42 U.S.C. § 3602(h) (1994).  The Court's restrictive reading of section
100.202(c)(2) effectively allows the determination of whether an applicant
is qualified for housing to be made by a physician of the applicant's choosing,
rather than by the owner of the housing, as anticipated by the regulation.
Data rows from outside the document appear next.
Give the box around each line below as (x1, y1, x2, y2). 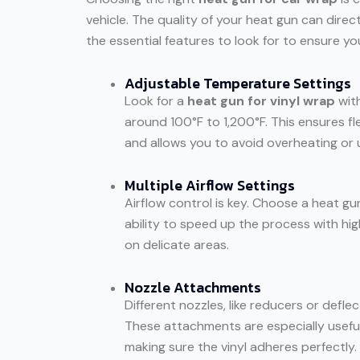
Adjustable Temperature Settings (125, 72, 351, 94)
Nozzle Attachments (125, 276, 261, 298)
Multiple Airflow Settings (125, 174, 295, 196)
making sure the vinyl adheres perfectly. (125, 337, 357, 355)
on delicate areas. (125, 235, 229, 253)
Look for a (125, 92, 187, 109)
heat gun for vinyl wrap (187, 92, 335, 109)

	[¶14]  The appropriate inquiry, as contemplated by the regulations and
as requested by Cotton Mill, does no more than require an individual
seeking to take advantage of federally subsidized housing to make more than
a conclusory showing that he qualifies for such assistance.  Cotton Mill did
not require an applicant to provide an extended medical history or copies of
medical records to substantiate a request for housing.  It merely asked for a
"brief description" of the applicant's handicap to enable it to make the
necessary determination of whether the applicant's impairment
"substantially limits one or more of such person's life activities."  Because I
believe a fair reading of section 100.202(c)(2) makes such a limited inquiry
permissible, and because such an inquiry does not unreasonably intrude on
an applicant's right to privacy, I would vacate the  judgment of the Superior
Court. 
Attorney for plaintiff:
			
Eric M. Mehnert, Esq.	  (orally)		
Jones, Bernstein & Mehnert, LLP		
66 Winthrop St.					
Augusta, Maine 04330					

Attorney for defendant:		

David J. Van Baars, Esq.   (orally)
Shankman & Associates
101 Pleasant St.
Brunswick, Maine 040ll
FOOTNOTES******************************** {1}. This is the second time this matter has been before us on appeal. For a more comprehensive recitation of Robards's interactions with Cotton Mill, see Robards v. Cotton Mill Assocs., 677 A.2d 540, 542 (Me. 1996) (Robards I). {2}. 24 C.F.R. §100.202(c) (1997) provides: (c) It shall be unlawful to make an inquiry to determine whether an applicant for a dwelling, a person intending to reside in that dwelling after it is sold, rented or made available, or any person associated with that person, has a handicap or to make inquiry as to the nature or severity of a handicap of such a person. However, this paragraph does not prohibit the following inquiries, provided these inquiries are made of all applicants, whether or not they have handicaps: (1) Inquiry into an applicant's ability to meet the requirements of ownership or tenancy; (2) Inquiry to determine whether an applicant is qualified for a dwelling available only to persons with handicaps or to persons with a particular type of handicap; .... {3}. 5 M.R.S.A. § 4622 (1989), as it existed in 1991, provided: No attorneys' fees under section 4614 and no civil penal damages under section 4613 may be awarded to a plaintiff in a civil action under this Act unless the plaintiff alleges and establishes that, prior to the filing of the civil action, the plaintiff first filed a complaint with the commission and the commission either: .... B. Failed, within 90 days after finding reasonable grounds to believe that unlawful discrimination occurred, to enter into a conciliation agreement to which the plaintiff was a party. Section 4622 has since been amended to allow a plaintiff, who has received a right-to-sue letter from the Commission, to pursue attorney fees and civil penal damages in a civil action. 5 M.R.S.A. § 4622 (Pamph. 1997).